Islamic finance accelerates into motor policies

Muslim insurance could prove popular with other drivers too, says Chiara Cavaglieri

Sunday, 15 February 2009

First it was Islamic current accounts, then mortgages and investment funds, and now we have a motor insurance product that conforms to Islamic law, or sharia.

This move will be welcomed by many of the two million British Muslims looking to buy insurance cover aligned with their faith. But it could also prove popular for non-Muslims who find the notion of an ethical or co-operative insurance product appealing.

Unlike conventional insurance, where risk is transferred from the policyholder to the insurance company, halal [permissable] insurance, or takaful (“guaranteeing each other”), requires all participants to share risk equally. Instead of premiums, participants pay contributions which, as with ordinary insurance, are calculated on the presumed risk of the individual and how likely they are to claim. These contributions are then pooled in a takaful fund which is invested in strictly halal activities. There is also a Shariah Supervisory Committee, made up of sharia scholars, to oversee all activities and to ensure that the whole process is consistent with Islamic principles.

Interestingly, once the fund has been used to pay for any valid claims, any surplus money is redistributed to participants at the end of the year in the form of discounted premiums, which come in addition to any no-claims bonuses.
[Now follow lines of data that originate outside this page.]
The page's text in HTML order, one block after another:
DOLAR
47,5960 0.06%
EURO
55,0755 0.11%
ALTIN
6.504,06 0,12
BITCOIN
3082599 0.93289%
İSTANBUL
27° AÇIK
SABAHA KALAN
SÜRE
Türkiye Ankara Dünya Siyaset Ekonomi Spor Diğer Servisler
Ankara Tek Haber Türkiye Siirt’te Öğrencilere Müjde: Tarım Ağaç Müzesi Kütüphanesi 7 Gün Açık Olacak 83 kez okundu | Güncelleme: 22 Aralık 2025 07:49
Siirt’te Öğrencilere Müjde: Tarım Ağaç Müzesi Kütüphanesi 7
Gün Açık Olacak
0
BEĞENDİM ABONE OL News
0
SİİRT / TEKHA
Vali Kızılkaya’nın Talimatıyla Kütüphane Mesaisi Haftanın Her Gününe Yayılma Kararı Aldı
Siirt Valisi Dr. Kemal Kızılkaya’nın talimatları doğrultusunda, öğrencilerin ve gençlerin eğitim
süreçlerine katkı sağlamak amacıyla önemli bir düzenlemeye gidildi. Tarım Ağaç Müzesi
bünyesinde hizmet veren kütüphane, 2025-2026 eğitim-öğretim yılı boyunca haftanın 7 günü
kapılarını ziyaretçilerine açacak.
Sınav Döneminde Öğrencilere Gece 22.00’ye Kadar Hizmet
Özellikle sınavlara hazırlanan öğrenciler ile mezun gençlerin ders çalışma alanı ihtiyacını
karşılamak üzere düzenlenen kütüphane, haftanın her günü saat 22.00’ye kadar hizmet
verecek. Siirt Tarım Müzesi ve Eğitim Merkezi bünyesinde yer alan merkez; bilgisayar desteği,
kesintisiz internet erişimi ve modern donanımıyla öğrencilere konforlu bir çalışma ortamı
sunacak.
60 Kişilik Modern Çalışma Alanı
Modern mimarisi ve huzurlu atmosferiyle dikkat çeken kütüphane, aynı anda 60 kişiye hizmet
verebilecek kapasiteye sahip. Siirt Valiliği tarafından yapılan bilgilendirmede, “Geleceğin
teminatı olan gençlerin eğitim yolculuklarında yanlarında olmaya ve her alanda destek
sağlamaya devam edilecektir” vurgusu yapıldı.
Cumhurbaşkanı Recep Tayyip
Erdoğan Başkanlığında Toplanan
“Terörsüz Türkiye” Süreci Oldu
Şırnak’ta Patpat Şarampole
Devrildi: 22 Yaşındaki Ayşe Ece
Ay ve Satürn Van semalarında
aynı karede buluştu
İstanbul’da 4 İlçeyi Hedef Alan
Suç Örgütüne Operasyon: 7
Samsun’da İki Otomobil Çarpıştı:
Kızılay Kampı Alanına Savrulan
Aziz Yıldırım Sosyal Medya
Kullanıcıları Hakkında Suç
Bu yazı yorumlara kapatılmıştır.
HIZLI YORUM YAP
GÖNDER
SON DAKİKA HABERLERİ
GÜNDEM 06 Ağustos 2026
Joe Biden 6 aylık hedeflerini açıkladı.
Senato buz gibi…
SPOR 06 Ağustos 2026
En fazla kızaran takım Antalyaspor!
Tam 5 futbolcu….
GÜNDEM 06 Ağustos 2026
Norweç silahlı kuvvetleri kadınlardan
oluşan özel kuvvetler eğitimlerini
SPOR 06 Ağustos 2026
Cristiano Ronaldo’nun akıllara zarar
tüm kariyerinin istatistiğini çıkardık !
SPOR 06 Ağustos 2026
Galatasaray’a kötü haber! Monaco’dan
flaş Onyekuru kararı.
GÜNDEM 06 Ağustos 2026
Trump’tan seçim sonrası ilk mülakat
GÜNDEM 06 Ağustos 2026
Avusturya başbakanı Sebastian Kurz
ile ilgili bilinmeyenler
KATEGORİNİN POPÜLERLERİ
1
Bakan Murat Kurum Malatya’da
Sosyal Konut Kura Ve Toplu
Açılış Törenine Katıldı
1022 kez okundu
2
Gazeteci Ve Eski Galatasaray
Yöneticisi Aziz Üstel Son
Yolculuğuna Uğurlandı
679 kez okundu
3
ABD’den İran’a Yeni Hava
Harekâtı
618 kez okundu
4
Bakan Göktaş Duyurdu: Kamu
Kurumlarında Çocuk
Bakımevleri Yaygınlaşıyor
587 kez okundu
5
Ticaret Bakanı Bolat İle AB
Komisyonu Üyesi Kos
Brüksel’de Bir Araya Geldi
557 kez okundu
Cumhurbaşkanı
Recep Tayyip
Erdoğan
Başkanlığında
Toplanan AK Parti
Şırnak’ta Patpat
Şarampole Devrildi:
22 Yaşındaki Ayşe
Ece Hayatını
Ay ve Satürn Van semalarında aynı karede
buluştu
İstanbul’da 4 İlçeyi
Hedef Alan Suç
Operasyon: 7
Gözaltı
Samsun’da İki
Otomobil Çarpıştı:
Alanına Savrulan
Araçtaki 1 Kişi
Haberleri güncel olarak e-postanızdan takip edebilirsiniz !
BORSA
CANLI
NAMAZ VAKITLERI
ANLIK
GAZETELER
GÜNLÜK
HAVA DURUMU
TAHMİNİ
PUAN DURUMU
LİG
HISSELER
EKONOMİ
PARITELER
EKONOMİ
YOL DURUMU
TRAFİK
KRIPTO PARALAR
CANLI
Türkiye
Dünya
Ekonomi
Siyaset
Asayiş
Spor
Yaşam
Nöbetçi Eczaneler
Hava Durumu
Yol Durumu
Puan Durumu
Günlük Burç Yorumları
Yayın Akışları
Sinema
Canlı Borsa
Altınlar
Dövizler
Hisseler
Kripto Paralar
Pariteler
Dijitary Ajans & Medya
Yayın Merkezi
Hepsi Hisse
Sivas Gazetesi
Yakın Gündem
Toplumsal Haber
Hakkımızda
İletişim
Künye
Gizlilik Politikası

“What is unique is the ethical nature of what we do,” says Bradley Brandon-Cross, the chief executive of Salaam Halal Insurance. “It’s a transparent process and the opportunity to get something back is attractive to customers, both Muslims and non-Muslims alike.”

But there is no guarantee that there will be any surplus money to share out. Motor insurance firms have been making underwriting losses in recent years: there was a recorded deficit of £267m in 2007 and £204m in 2006.

At Salaam Halal, if claims outweigh contributions, shareholders advance the money to pay for any excess claims. Shareholders then recover that cash in times of profit. This could mean that even in years in which there are surplus funds, there will be little or no money left to share out among participants after the retrieval of shareholders’ contributions.

Sharia prohibits usury – the receiving of interest – as well as the undertaking of haram activities (those that are forbidden to Muslims, such as gambling and dealing in alcohol or arms). This leaves many financial products, including conventional insurance, in opposition to sharia, and so many Muslims have few options when shopping for products that conform to their faith. Standard insurance falls down because it involves the taking of a financial risk that the policyholder will make a loss if a claim does not occur, which to many Muslim scholars constitutes a gamble.

Insurance is just the latest of Islamic financial products to become available in the UK. In comparison with mortgages, the insurance sector has been slow on the uptake. Islamic mortgages have grown from having a 0.3 per cent market share in 2003, to 0.8 per cent in 2009 with a value of £429m, according to the research company Datamonitor.

Salaam Halal’s motor insurance has just become available through price- comparison site Moneysupermarket. com and the indications are that it’s both popular and competitive. “There has been a lot of interest,” says Kaye Pimblett, motor insurance manager at the site. “During its first seven days on Moneysupermarket.com, Salaam Hall returned more than 37,000 quotes. And when they returned a quote, they appeared in the top three positions on over a third of occasions,” she adds. Already, the insurer has plans to take its co-operative model of doing business into the home insurance sector.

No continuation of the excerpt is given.